▸ PROBLEM STATEMENT: For every entry below, give an exact repeat and leave out the pictures.

▸ INPUT:
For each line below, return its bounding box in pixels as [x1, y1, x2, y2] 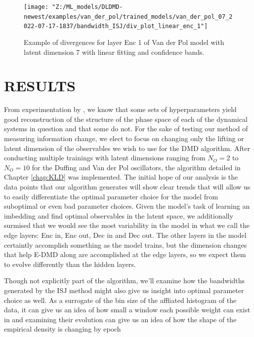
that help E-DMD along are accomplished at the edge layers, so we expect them [4, 249, 246, 260]
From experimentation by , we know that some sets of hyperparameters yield [4, 104, 237, 114]
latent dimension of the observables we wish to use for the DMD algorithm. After [4, 143, 250, 153]
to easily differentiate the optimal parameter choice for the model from [4, 191, 218, 201]
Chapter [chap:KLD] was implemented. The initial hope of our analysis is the [4, 172, 238, 182]
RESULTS [4, 75, 76, 96]
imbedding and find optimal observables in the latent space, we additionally [4, 210, 233, 221]
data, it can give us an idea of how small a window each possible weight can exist [4, 304, 251, 315]
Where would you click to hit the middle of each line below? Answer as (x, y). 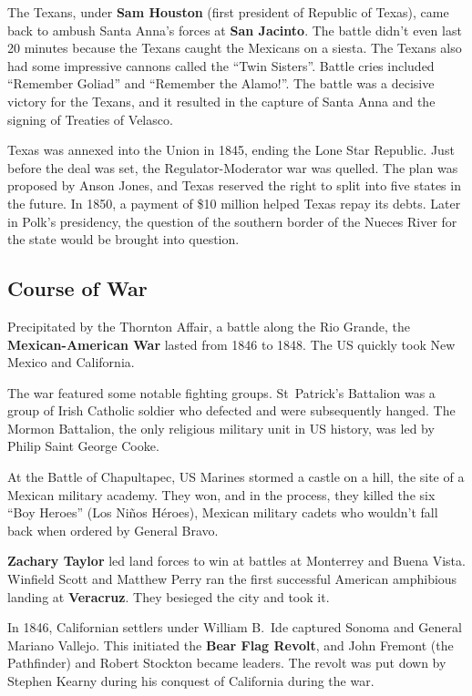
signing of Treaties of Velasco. (90, 119)
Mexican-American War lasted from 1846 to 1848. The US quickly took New (231, 344)
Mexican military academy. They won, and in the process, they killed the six (221, 494)
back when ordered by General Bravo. (113, 530)
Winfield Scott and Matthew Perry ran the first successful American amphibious (232, 579)
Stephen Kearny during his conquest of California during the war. (191, 681)
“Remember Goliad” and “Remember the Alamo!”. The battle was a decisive (221, 83)
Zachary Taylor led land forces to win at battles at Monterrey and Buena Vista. (236, 561)
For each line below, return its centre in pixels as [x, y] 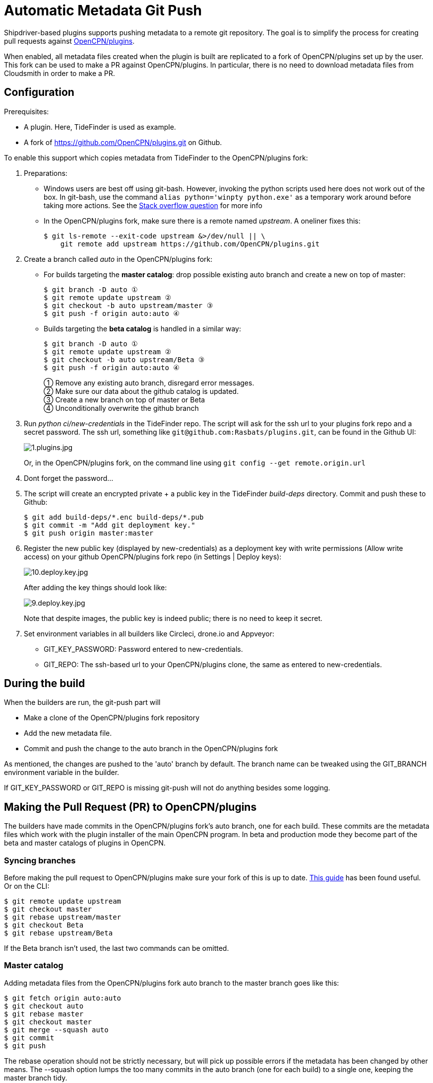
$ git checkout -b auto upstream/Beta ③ [124, 359]
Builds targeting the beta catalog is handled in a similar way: [143, 328]
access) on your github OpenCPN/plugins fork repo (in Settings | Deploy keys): [153, 556]
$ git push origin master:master [89, 533]
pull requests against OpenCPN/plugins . [69, 41]
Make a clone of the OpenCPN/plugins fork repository [112, 718]
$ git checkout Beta [44, 925]
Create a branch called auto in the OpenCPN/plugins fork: [118, 259]
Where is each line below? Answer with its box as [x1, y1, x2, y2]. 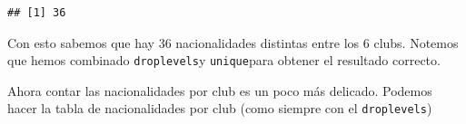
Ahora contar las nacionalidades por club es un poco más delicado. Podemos [7, 81, 432, 100]
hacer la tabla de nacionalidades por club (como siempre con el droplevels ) [7, 99, 432, 118]
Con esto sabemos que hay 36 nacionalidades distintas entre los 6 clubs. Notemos [7, 33, 459, 52]
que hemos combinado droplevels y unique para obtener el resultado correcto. [7, 51, 441, 70]
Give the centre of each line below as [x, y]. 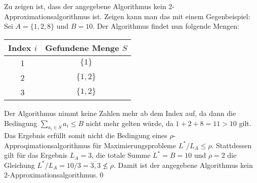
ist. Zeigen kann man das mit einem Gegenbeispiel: [171, 16]
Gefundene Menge [82, 47]
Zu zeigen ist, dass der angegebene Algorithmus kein [85, 6]
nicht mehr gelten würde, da [130, 123]
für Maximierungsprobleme [134, 145]
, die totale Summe [121, 155]
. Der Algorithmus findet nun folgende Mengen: [166, 26]
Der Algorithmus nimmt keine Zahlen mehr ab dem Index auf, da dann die [120, 113]
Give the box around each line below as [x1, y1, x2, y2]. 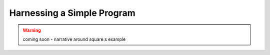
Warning [22, 27, 41, 33]
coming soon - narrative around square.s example [22, 36, 126, 42]
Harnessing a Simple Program [9, 7, 136, 18]
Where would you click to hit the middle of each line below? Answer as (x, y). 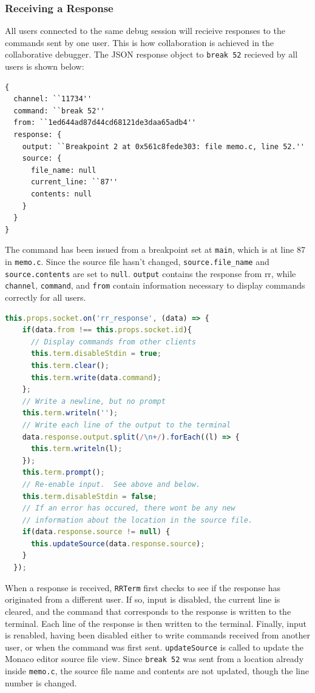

▸ TASK RESULT:
For each line below, return its bounding box in pixels as [x1, y1, x2, y2] 
that help E-DMD along are accomplished at the edge layers, so we expect them [4, 249, 246, 260]
From experimentation by , we know that some sets of hyperparameters yield [4, 104, 237, 114]
latent dimension of the observables we wish to use for the DMD algorithm. After [4, 143, 250, 153]
to easily differentiate the optimal parameter choice for the model from [4, 191, 218, 201]
Chapter [chap:KLD] was implemented. The initial hope of our analysis is the [4, 172, 238, 182]
RESULTS [4, 75, 76, 96]
imbedding and find optimal observables in the latent space, we additionally [4, 210, 233, 221]
data, it can give us an idea of how small a window each possible weight can exist [4, 304, 251, 315]
Where would you click to hit the middle of each line below? Answer as (x, y). 
signing of Treaties of Velasco. (90, 119)
Mexican-American War lasted from 1846 to 1848. The US quickly took New (231, 344)
Mexican military academy. They won, and in the process, they killed the six (221, 494)
back when ordered by General Bravo. (113, 530)
Winfield Scott and Matthew Perry ran the first successful American amphibious (232, 579)
Stephen Kearny during his conquest of California during the war. (191, 681)
“Remember Goliad” and “Remember the Alamo!”. The battle was a decisive (221, 83)
Zachary Taylor led land forces to win at battles at Monterrey and Buena Vista. (236, 561)
For each line below, return its centre in pixels as [x, y] 
$ git checkout -b auto upstream/Beta ③ [124, 359]
Builds targeting the beta catalog is handled in a similar way: [143, 328]
access) on your github OpenCPN/plugins fork repo (in Settings | Deploy keys): [153, 556]
$ git push origin master:master [89, 533]
pull requests against OpenCPN/plugins . [69, 41]
Make a clone of the OpenCPN/plugins fork repository [112, 718]
$ git checkout Beta [44, 925]
Create a branch called auto in the OpenCPN/plugins fork: [118, 259]
Where is each line below? Answer with its box as [x1, y1, x2, y2]. 
Ahora contar las nacionalidades por club es un poco más delicado. Podemos [7, 81, 432, 100]
hacer la tabla de nacionalidades por club (como siempre con el droplevels ) [7, 99, 432, 118]
Con esto sabemos que hay 36 nacionalidades distintas entre los 6 clubs. Notemos [7, 33, 459, 52]
que hemos combinado droplevels y unique para obtener el resultado correcto. [7, 51, 441, 70]
Give the centre of each line below as [x, y]. 
ist. Zeigen kann man das mit einem Gegenbeispiel: [171, 16]
Gefundene Menge [82, 47]
Zu zeigen ist, dass der angegebene Algorithmus kein [85, 6]
nicht mehr gelten würde, da [130, 123]
für Maximierungsprobleme [134, 145]
, die totale Summe [121, 155]
. Der Algorithmus findet nun folgende Mengen: [166, 26]
Der Algorithmus nimmt keine Zahlen mehr ab dem Index auf, da dann die [120, 113]
Give the box around each line below as [x1, y1, x2, y2]. 
Warning [22, 27, 41, 33]
coming soon - narrative around square.s example [22, 36, 126, 42]
Harnessing a Simple Program [9, 7, 136, 18]
Where would you click to hit the middle of each line below? Answer as (x, y). 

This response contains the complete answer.